[TASK INSTRUCTIONS]: The copy should hold exactly the lines below from the one that contains "TM (274, 238)" through the one that contains "Then for any [24, 82]" and nothing else, so no pictures.

Records excerpted from a collection

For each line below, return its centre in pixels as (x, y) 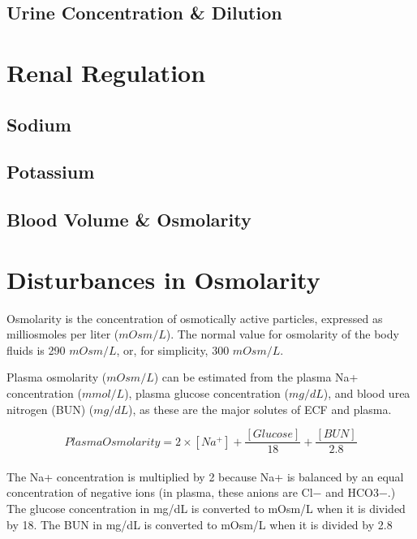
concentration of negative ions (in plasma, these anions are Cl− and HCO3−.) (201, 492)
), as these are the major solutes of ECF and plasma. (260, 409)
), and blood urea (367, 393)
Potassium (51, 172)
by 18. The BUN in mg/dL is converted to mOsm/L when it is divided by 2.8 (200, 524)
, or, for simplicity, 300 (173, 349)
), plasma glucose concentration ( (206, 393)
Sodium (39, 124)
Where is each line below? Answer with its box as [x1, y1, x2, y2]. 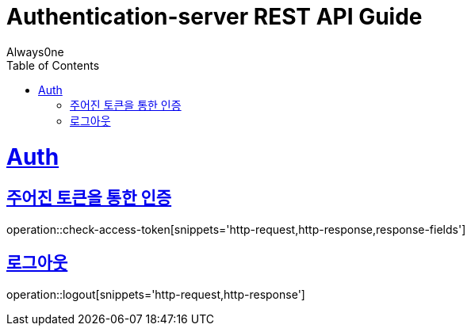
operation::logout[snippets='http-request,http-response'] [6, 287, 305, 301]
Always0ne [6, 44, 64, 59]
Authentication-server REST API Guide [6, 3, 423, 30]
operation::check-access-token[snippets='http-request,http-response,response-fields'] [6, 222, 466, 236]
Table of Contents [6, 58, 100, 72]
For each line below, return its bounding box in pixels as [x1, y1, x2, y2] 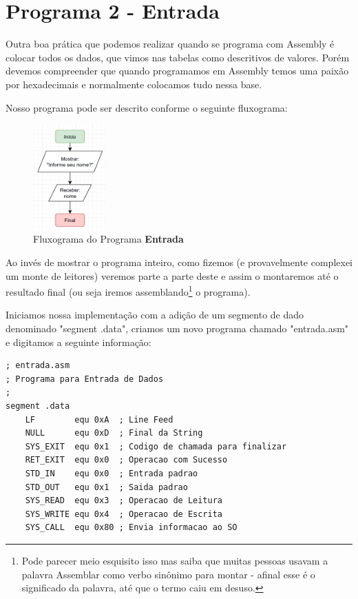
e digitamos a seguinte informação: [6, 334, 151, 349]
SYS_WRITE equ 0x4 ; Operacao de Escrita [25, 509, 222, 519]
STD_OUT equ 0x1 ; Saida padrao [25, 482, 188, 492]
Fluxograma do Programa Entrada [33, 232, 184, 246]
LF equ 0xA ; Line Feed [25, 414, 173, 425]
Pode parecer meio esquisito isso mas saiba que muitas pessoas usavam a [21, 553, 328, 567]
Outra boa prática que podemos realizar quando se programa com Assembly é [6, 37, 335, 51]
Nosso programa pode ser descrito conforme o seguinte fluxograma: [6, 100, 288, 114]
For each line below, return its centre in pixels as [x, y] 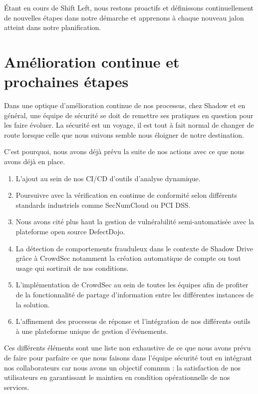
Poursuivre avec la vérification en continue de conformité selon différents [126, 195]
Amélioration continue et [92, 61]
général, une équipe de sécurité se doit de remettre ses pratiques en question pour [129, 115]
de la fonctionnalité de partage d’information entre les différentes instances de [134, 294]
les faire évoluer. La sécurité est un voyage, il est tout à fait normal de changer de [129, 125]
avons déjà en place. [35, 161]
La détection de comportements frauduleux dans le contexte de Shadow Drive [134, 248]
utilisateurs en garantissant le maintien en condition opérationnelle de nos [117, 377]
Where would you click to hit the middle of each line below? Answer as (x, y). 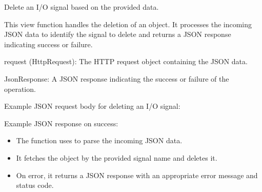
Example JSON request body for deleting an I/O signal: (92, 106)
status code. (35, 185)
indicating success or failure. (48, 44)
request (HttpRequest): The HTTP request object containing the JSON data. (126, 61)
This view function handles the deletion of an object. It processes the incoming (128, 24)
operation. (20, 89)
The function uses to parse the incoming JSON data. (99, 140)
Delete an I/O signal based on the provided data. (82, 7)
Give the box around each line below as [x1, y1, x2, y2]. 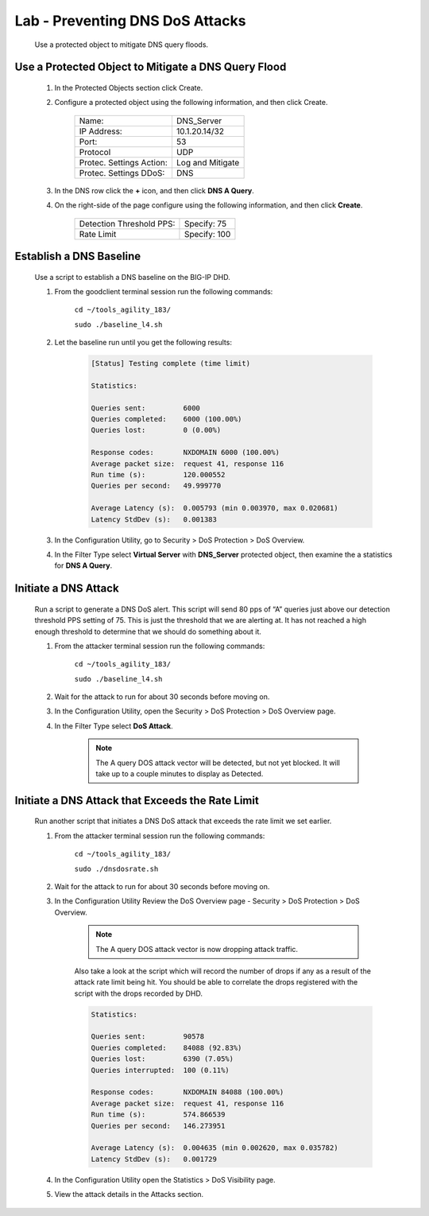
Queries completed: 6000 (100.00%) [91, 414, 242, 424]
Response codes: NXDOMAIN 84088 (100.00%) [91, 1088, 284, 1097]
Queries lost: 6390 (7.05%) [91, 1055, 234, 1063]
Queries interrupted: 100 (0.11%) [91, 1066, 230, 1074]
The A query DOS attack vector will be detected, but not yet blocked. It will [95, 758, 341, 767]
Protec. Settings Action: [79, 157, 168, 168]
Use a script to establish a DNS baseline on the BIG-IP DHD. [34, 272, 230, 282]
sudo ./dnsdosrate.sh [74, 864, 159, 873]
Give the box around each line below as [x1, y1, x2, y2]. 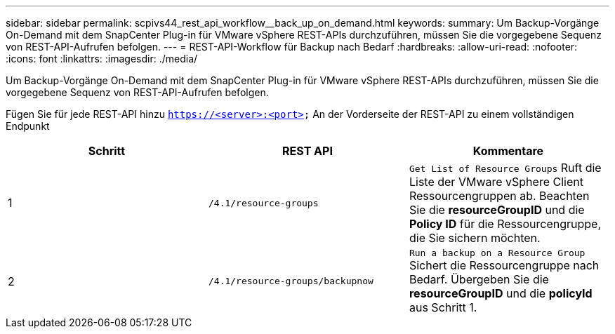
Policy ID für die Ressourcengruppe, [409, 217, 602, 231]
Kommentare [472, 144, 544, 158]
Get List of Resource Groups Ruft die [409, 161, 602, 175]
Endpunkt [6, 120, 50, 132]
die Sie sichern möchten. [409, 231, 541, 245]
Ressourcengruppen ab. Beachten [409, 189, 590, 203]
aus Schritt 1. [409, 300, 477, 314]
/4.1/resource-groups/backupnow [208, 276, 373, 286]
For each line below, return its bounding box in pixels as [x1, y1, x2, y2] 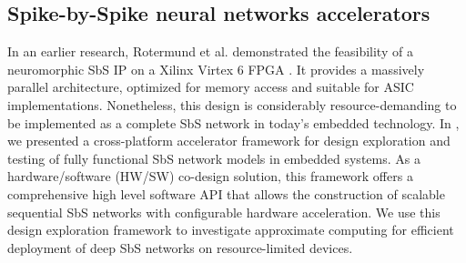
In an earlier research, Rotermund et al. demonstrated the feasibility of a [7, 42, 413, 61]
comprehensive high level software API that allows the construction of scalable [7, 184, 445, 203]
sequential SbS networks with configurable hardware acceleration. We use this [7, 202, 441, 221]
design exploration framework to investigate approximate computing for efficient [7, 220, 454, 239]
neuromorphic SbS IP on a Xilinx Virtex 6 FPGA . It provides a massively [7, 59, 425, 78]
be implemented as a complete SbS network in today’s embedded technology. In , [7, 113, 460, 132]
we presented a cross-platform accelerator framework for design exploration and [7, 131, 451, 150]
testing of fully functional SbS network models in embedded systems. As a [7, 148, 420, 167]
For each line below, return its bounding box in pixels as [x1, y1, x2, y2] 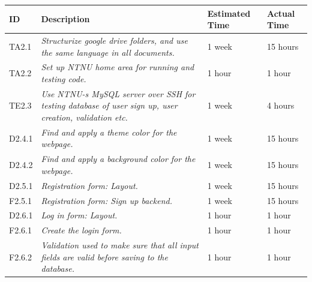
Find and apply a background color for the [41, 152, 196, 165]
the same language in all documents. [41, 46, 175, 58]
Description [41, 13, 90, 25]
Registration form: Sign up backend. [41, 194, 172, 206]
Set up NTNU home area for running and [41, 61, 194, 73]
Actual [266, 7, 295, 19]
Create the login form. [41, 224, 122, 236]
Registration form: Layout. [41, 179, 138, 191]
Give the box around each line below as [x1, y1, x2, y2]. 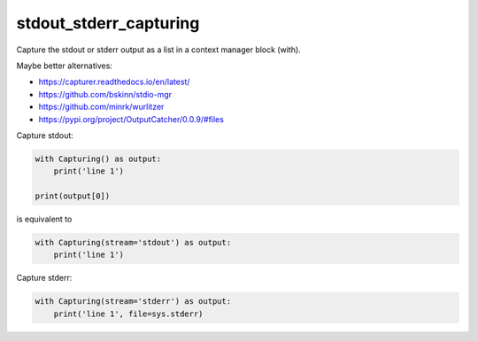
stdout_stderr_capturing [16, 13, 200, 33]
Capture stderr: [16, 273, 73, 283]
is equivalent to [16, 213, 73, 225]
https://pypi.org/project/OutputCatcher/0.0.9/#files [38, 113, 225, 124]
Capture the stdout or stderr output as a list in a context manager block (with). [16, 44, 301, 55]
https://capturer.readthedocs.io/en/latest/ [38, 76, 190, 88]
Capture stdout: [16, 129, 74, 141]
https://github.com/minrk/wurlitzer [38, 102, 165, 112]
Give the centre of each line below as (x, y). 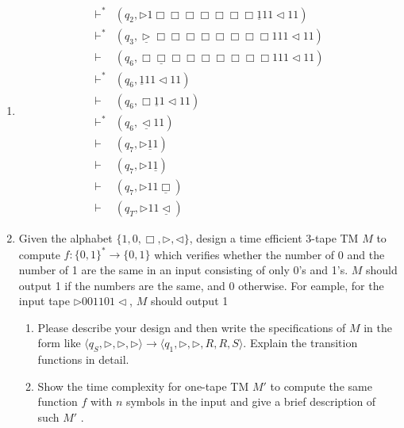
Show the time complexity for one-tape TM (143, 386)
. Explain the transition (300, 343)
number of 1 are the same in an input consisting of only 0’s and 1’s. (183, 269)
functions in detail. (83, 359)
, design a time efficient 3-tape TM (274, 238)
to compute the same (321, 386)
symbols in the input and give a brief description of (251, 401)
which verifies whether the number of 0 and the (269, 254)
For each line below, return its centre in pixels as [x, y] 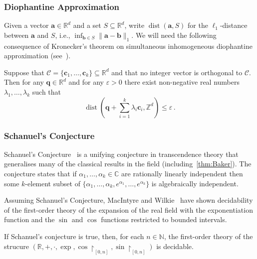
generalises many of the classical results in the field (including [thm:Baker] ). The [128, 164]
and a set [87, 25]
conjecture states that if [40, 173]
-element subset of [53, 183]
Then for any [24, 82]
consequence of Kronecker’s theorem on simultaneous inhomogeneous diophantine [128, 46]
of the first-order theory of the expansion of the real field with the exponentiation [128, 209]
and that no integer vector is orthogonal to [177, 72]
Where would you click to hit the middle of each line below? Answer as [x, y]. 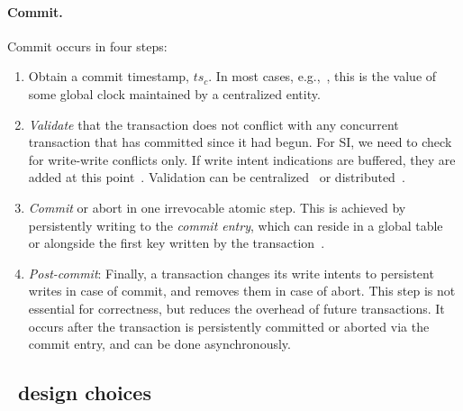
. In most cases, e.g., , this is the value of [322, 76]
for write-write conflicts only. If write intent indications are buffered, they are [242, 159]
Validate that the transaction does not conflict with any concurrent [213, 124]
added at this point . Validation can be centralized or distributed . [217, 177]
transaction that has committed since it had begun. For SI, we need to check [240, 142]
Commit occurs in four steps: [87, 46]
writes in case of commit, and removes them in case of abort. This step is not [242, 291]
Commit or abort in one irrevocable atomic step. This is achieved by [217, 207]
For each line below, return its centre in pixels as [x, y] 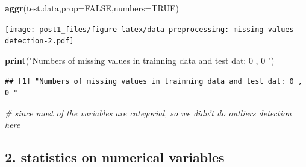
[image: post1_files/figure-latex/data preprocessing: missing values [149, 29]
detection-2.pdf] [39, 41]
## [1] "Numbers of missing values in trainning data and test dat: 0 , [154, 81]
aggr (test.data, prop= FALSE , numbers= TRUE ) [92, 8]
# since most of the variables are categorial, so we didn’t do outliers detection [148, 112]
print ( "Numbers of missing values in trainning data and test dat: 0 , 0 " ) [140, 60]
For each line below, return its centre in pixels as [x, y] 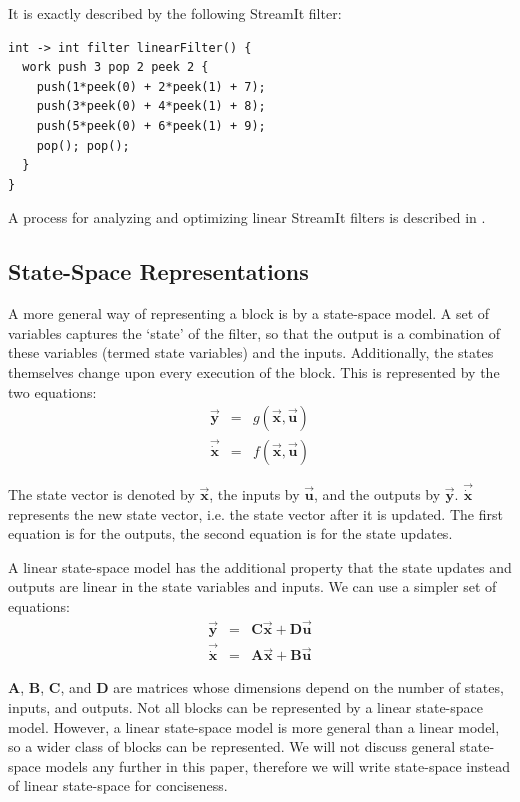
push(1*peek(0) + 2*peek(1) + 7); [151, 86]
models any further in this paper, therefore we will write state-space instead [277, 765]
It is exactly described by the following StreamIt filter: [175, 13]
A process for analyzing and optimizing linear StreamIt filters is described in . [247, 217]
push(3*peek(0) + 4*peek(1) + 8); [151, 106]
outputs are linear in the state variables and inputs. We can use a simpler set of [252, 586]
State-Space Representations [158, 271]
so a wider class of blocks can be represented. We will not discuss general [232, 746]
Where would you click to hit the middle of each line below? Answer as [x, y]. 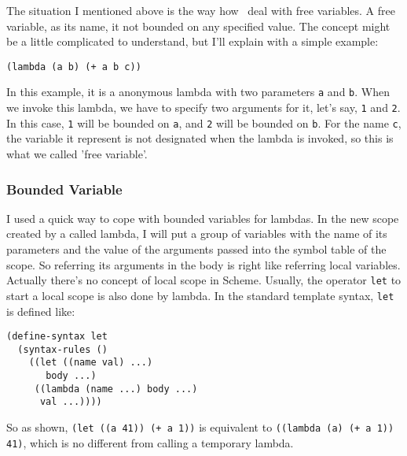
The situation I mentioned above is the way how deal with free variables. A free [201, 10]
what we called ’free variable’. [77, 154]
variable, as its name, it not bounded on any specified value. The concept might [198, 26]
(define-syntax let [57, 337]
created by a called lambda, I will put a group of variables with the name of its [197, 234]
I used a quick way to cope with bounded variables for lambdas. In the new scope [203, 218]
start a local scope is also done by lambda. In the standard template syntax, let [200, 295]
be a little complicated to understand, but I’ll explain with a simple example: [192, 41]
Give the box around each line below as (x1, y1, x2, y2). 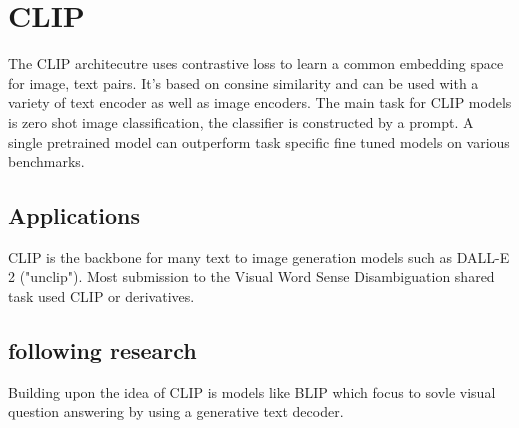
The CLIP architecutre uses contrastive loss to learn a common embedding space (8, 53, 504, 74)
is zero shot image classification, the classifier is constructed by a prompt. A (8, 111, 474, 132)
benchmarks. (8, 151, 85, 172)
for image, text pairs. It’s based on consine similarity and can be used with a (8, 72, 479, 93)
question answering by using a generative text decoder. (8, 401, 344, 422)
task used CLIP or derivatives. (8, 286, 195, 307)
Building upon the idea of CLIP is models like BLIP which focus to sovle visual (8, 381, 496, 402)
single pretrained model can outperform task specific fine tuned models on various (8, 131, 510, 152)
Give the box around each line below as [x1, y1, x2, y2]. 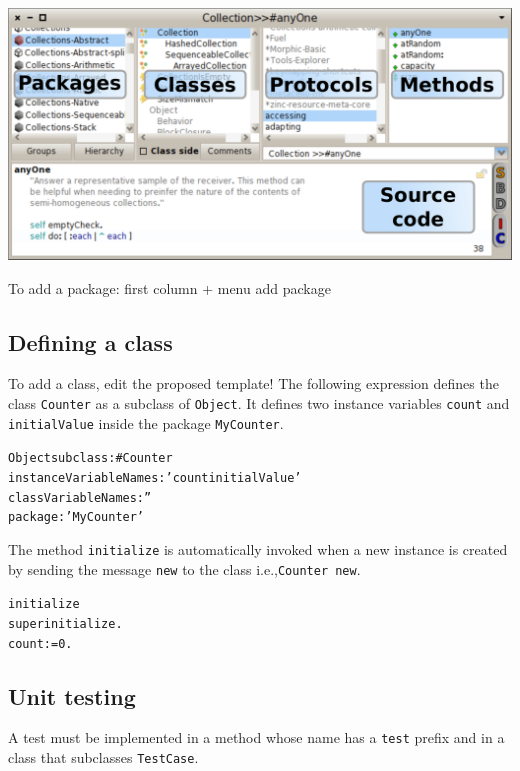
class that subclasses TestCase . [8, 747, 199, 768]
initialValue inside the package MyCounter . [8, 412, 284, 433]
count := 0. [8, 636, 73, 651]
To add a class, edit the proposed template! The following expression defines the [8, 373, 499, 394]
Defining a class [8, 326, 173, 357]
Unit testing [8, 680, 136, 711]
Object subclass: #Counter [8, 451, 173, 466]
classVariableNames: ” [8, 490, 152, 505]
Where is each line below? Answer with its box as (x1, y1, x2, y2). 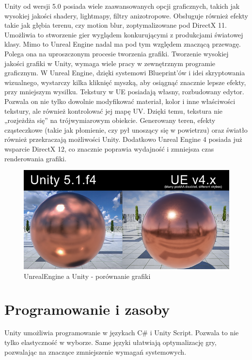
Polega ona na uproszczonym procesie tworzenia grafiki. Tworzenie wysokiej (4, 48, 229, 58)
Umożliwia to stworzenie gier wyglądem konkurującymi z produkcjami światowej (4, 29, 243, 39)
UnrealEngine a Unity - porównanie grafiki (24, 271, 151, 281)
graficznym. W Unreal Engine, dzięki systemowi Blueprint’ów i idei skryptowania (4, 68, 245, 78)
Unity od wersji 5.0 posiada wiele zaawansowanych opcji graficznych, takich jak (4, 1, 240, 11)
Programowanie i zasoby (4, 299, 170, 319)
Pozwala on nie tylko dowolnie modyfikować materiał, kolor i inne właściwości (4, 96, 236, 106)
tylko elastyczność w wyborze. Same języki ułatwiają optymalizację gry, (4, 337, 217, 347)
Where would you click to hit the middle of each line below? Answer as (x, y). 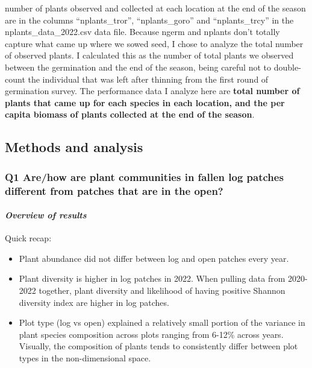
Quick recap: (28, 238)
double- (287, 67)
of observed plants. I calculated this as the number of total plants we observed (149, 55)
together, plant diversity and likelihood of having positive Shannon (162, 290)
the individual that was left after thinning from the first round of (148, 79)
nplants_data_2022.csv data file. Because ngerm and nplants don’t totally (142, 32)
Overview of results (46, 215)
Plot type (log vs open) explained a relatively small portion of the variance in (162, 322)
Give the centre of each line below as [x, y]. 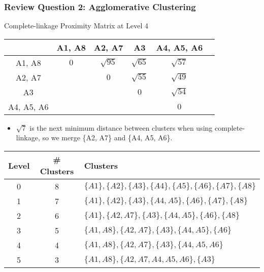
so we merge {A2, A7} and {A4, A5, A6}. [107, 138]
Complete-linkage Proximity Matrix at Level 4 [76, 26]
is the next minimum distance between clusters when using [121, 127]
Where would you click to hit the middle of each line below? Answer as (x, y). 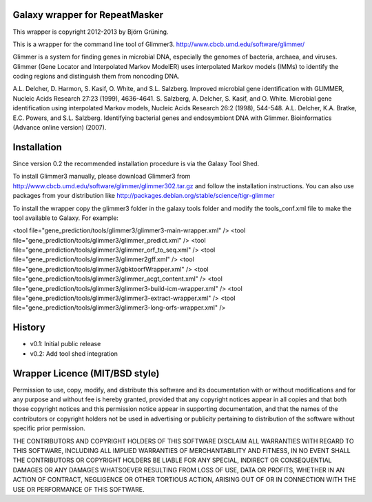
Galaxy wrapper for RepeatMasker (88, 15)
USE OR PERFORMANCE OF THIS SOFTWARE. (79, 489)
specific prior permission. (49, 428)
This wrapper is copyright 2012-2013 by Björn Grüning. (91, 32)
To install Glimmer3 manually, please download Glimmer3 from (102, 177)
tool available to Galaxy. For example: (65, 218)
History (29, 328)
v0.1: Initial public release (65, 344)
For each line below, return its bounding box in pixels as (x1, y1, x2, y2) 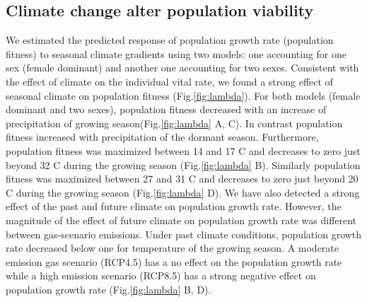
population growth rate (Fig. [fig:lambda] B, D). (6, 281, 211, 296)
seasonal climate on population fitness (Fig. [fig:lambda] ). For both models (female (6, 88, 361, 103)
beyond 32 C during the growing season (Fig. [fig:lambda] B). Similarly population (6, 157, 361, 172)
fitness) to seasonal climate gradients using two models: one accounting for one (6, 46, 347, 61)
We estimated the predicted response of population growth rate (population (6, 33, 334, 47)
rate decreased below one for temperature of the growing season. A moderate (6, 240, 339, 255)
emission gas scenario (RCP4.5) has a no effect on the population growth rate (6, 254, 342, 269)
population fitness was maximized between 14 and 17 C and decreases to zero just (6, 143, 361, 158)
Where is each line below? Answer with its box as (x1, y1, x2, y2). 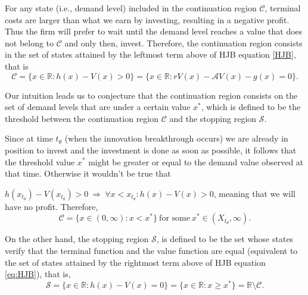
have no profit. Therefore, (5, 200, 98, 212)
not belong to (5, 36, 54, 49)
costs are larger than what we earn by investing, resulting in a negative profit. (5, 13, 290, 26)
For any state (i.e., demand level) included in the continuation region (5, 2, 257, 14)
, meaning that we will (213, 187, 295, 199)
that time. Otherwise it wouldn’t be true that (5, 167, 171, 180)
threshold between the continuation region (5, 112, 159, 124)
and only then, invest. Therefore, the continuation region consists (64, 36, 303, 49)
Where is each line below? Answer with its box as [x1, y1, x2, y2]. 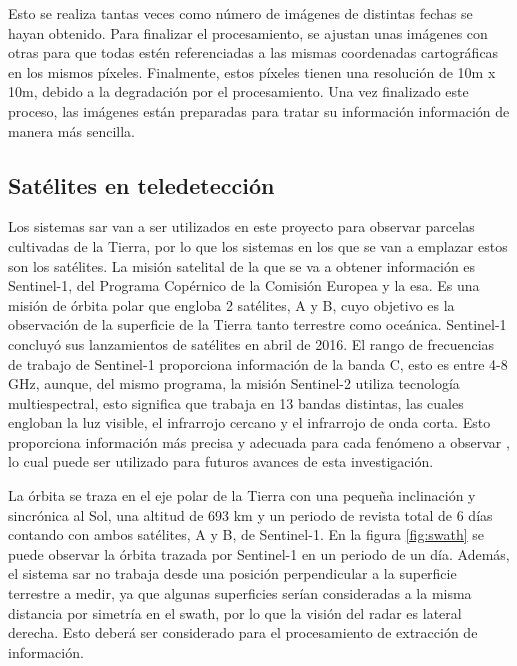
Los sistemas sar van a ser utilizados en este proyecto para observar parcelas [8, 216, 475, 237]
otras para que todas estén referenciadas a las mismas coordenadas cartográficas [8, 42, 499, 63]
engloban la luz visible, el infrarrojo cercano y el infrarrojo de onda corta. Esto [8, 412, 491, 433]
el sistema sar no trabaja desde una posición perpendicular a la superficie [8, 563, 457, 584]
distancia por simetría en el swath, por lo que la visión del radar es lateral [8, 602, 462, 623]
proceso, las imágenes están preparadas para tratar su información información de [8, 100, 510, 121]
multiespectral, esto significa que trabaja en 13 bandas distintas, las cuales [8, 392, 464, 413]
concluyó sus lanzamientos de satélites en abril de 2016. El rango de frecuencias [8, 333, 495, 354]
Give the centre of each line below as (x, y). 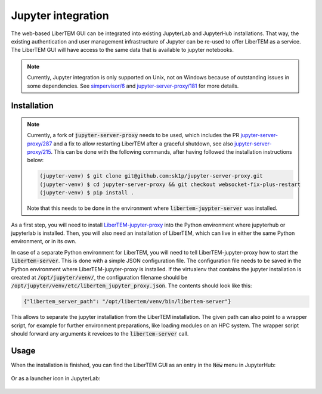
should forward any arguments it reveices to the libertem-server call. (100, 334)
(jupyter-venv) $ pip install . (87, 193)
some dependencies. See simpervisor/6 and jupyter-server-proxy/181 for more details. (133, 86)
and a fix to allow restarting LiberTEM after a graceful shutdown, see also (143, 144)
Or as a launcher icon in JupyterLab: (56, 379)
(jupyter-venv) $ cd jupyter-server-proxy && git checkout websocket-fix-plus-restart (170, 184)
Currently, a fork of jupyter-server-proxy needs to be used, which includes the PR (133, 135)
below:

[ANSWER SPACE]:
, design a time efficient 3-tape TM (274, 238)
to compute the same (321, 386)
symbols in the input and give a brief description of (251, 401)
which verifies whether the number of 0 and the (269, 254)
For each line below, return its centre in pixels as [x, y] 
generalises many of the classical results in the field (including [thm:Baker] ). The [128, 164]
and a set [87, 25]
conjecture states that if [40, 173]
-element subset of [53, 183]
Then for any [24, 82]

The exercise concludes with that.